배경:과제조적전기공작이증실골수간충질간세포가이유도분화위혈관내피세포화혈관평활기세포,병증실소유도적세포화효원포매적취을순산지가구유량호적조직상용성.목적:탐토이용동물피하작위생물반응기구건소구경조직공정화혈관적가행성.방법:골수간충질간세포유도분화위혈관평활기양세포화혈관내피양세포,분층충식우효원포매취을순산지가표면,연후장세포-지가복합체충식우동물피하,구건소구경조직공정화혈관.결과여결론:인공혈관조직학관찰견관벽결구청석,기대체결구화천연혈관상사,가승수26.6 kPa적혈관강내압력불파렬.피하배양8주면역형광관찰Brdu표기적부분세포핵정현명량적황록색형광.결과설명이용동물적피하작위생물반응기,채용정태배양적방식구건소구경조직공정화혈관시가행적.
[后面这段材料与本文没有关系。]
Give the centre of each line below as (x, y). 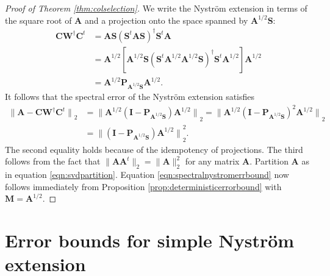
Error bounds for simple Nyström (150, 240)
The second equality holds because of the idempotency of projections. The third (154, 149)
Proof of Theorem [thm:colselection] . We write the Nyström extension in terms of (156, 8)
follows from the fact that (53, 161)
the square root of (38, 20)
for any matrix (212, 161)
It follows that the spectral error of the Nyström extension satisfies (130, 97)
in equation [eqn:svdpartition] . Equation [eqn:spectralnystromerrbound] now (147, 175)
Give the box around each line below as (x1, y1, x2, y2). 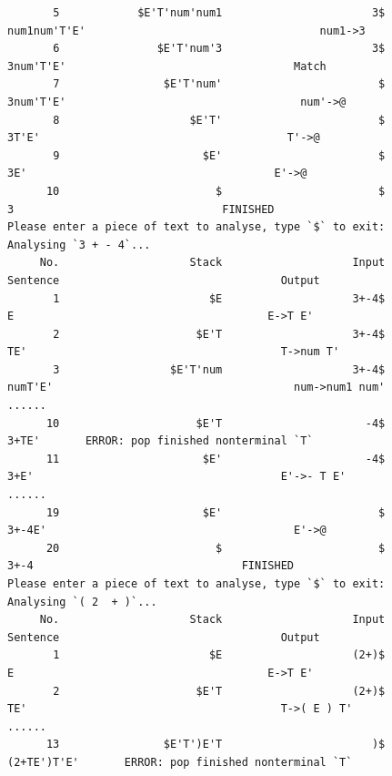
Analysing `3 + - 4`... (7, 238, 151, 251)
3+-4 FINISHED (7, 559, 294, 573)
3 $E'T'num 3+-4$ (53, 362, 386, 376)
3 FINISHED (7, 202, 275, 216)
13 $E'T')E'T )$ (45, 738, 386, 751)
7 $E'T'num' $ (53, 77, 386, 91)
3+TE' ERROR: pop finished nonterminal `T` (7, 434, 314, 448)
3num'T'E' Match (7, 59, 327, 73)

BACKGROUND: Our former studies have shown that bone marrow mesenchymal stem cells (BMMSCs) can be induced differentiation to vascular smooth muscle-like cells (VSMLCs) and vascular endothelium-like cells (VELCs), which are compatible with collagen-embedded polyglycolic acid scaffolds. OBJECTIVE: To investigate the possibility of constructing small diameter tissue-engineered blood vessels via subcutaneous implantation. METHODS: The cells-scaffold complex was produced by separately seeding VSMLCs and VELCs derived from BMMSCs on polyglycolic acid collagen scaffolds. The two layers were separated by ECMgel. The cells-scaffold complex was subcutaneous implanted into small diameter tissue-engineered blood vessels.RESULTS AND CONCLUSION: Histological analysis of the small diameter tissue-engineered blood vessel walls revealed a typical artery structure, which was similar to natural vessels. The tissue-engineered blood vessels were not broken down under a force of 26.6 kPa. Eight weeks after implantation, the Brdu-labeled seed cells were found in the three layers of the vessel walls. The results revealed that the subcutaneous tissue was a good bioreactor to construct small diameter tissue-engineered blood vessels.